And now, an eyewitness report on the first ever ECAC Final Five from our fearless leader:

The Princeton Tigers are a skilled hockey team, and they needed those skills to win the 1998 ECAC Championship. Just why was this the squad to emerge from a log jam of teams which, separated by just 4 points, ranked from fifth through eleventh in the regular season? Great strategy, great execution, and a little bit of luck.

Princeton 6, Cornell 2

On the tourney's first evening, Princeton met Cornell in the inaugural ECAC play-in game -- the winner would advance to the semifinals and face #1 seed and RS champion Yale. As if the additional effort of the play in game, coming on the heels of an emotional three game QF at Brown, was not enough, the Yale SF was also scheduled as the 4 p.m. game the next day.

Under these conditions, the game plan was to grab a lead and then run out the clock, and the Tigers managed this quite neatly -- the second time they tried to do it.

From the opening faceoff, Cornell was sluggish and tentative, and indeed the Tigers would see almost no resistance from their opponent through the first period. Princeton applied a steady pressure in the Big Red's end, and it paid off when Syl Apps was simply handed the puck by Cornell defenseman Rick Sacchetti. Apps eluded Sacchetti, faked out a sprawling Jason Elliott, and deposited the game's first goal. Four minutes later, the Tigers set up the game's second goal on the power play, with eventual tourney MVP Jeff Halpern beating Elliott from the top of the circle.

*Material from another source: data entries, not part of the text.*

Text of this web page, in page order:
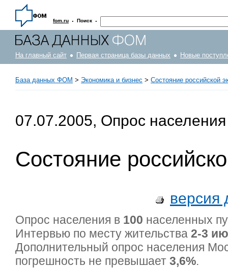
fom.ru · Поиск ·
На главный сайт Первая страница базы данных Новые
База данных ФОМ > Экономика и бизнес > Состояние российской
07.07.2005, Опрос населения
Состояние
версия
Опрос населения в 100 населенных
Интервью по месту жительства 2-3
Дополнительный опрос населения
погрешность не превышает 3,6%.
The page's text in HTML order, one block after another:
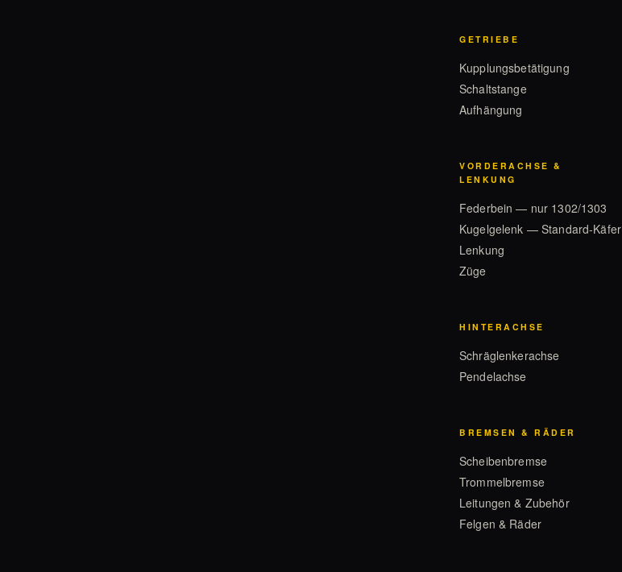
GETRIEBE
Kupplungsbetätigung
Schaltstange
Aufhängung
VORDERACHSE &
LENKUNG
Federbein — nur 1302/1303
Kugelgelenk — Standard-Käfer
Lenkung
Züge
HINTERACHSE
Schräglenkerachse
Pendelachse
BREMSEN & RÄDER
Scheibenbremse
Trommelbremse
Leitungen & Zubehör
Felgen & Räder
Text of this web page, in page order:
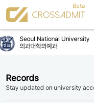
Seoul National University
의과대학의예과
Records
Stay updated on university
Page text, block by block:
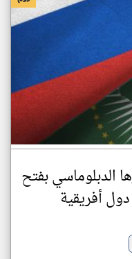
الدبلوماسي بفتح
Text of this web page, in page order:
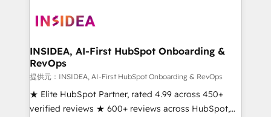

Princeton then commenced a pattern which was to characterize the entire weekend. Gumming up center ice as best they could, they continually hounded the Cornell forwards into poor passes and ill-conceived 1-on-2 rushes, while on offense the Tigers were quite content to hold a maximum of manpower in reserve at the red line. Cornell's Jeff Oates poked a hole through this net in the final minute of the first period, but his goal marked just the second SOG of the entire period for the Big Red.

In period two, Princeton survived the only sustained pressure they would face until the final game. The Tigers suddenly found themselves being beaten to the puck and outworked in the corners, and after several near misses Cornell finally tied the game up after leading scorer Doug Stienstra fed Darren Tymchyshyn from behind the net. Having steadily worked harder and harder, the Tigers felt themselves slipping behind in the play, and might have been pressured to give up a game plan which till then had seemed optimal.

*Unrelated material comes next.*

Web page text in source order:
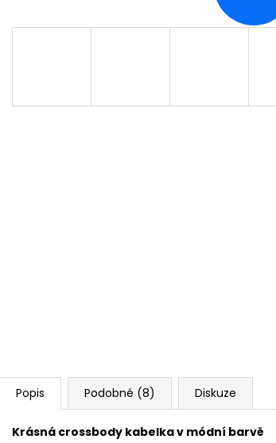
Popis Podobné (8) Diskuze
Krásná crossbody kabelka v módní barvě

But off of the next face off, Casson Masters blew by the Cornell defense and broke its back with a spectacular breakaway goal -- the second-most important goal in the tourney. The Tigers again resumed their hard-working defensive style, a goal in the final seconds of the period rebuilt the two goal margin, and this time they did not relinquish it. In the critical third period, the Tigers held Cornell to just 6 SOG.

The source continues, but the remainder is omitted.